一到永熙皇朝邊境,李爭天便發現關隘年久失修,烽火台半塌。
此時的邊境已經十分寒冷,偶有雪花紛飛。這對李爭天這種修仙者當然不是事,有個鍊氣四、五期的修為,隻要不是極寒天氣,也能穿件單衣就出門了。
但對大部分的凡人來說,遇到這種寒冷的天氣,就得穿厚一些的衣服才能保暖。
可李爭天一路行來,所遇見的幾個永熙皇朝的平民都穿得破破爛爛,麵露菜色。
而高台上,那些守城的士兵也是盔甲破舊,他們的兵器都生鏽了。
城牆角落還有散落的骨頭,李爭天看了一會兒,認出那堆骨頭裡既有人的骨頭,也有野狗的骨頭。

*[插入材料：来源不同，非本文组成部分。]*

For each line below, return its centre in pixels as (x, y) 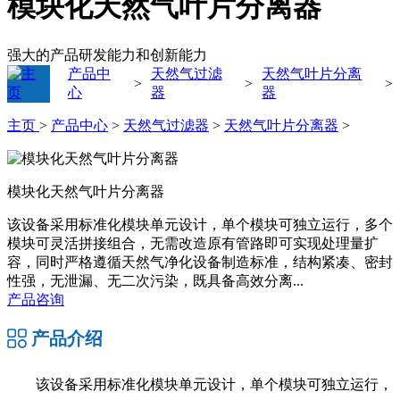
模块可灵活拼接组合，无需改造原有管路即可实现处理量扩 (193, 243)
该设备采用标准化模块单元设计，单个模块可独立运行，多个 (200, 224)
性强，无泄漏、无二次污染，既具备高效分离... (155, 280)
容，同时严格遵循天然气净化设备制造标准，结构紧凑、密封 (200, 262)
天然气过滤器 (166, 125)
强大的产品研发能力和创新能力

這些骨頭無人收斂,就這麼大喇喇地攤開,暴露在風吹雨打之中。
修仙之人不介入凡間因果。
但李爭天看到這副景象以後,雖然知道這些人隻是萍水相逢之人,但他暫時做不到心如止水。
皺著眉頭進了城,卻被守城的士兵叫住。
士兵大概是幾天沒吃飽飯了,有氣無力地問道:
「你是從哪兒來的?雖然你的麵容並不像是外族高鼻深目之人,但是你也要給我一個路引啊,怎麼什麼都沒有,直接就這麼挺胸抬頭地進了這永熙國啊。」